* [TASK STATEMENT]:
Nothing but the lines from the one with "The page's text" down to the one with "Page text, block" should be returned, exactly and with both ends included, from the material below.

⟨

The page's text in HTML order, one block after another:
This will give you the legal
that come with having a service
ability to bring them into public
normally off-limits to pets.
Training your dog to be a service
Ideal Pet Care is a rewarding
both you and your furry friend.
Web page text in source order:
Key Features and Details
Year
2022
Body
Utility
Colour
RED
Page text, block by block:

⟩
⟨

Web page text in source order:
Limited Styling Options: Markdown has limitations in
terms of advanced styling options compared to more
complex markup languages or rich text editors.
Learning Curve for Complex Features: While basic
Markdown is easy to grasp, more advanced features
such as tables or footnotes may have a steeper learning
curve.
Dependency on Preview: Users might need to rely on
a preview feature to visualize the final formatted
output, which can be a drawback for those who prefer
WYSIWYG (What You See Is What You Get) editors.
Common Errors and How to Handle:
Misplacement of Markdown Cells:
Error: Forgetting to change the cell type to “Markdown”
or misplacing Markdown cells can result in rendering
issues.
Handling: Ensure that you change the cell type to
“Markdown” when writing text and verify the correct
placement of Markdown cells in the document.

⟩

* [ANSWER TO THE PROBLEM]:
The page's text in HTML order, one block after another:
This will give you the legal
that come with having a service
ability to bring them into public
normally off-limits to pets.
Training your dog to be a service
Ideal Pet Care is a rewarding
both you and your furry friend.
Web page text in source order:
Key Features and Details
Year
2022
Body
Utility
Colour
RED
Page text, block by block:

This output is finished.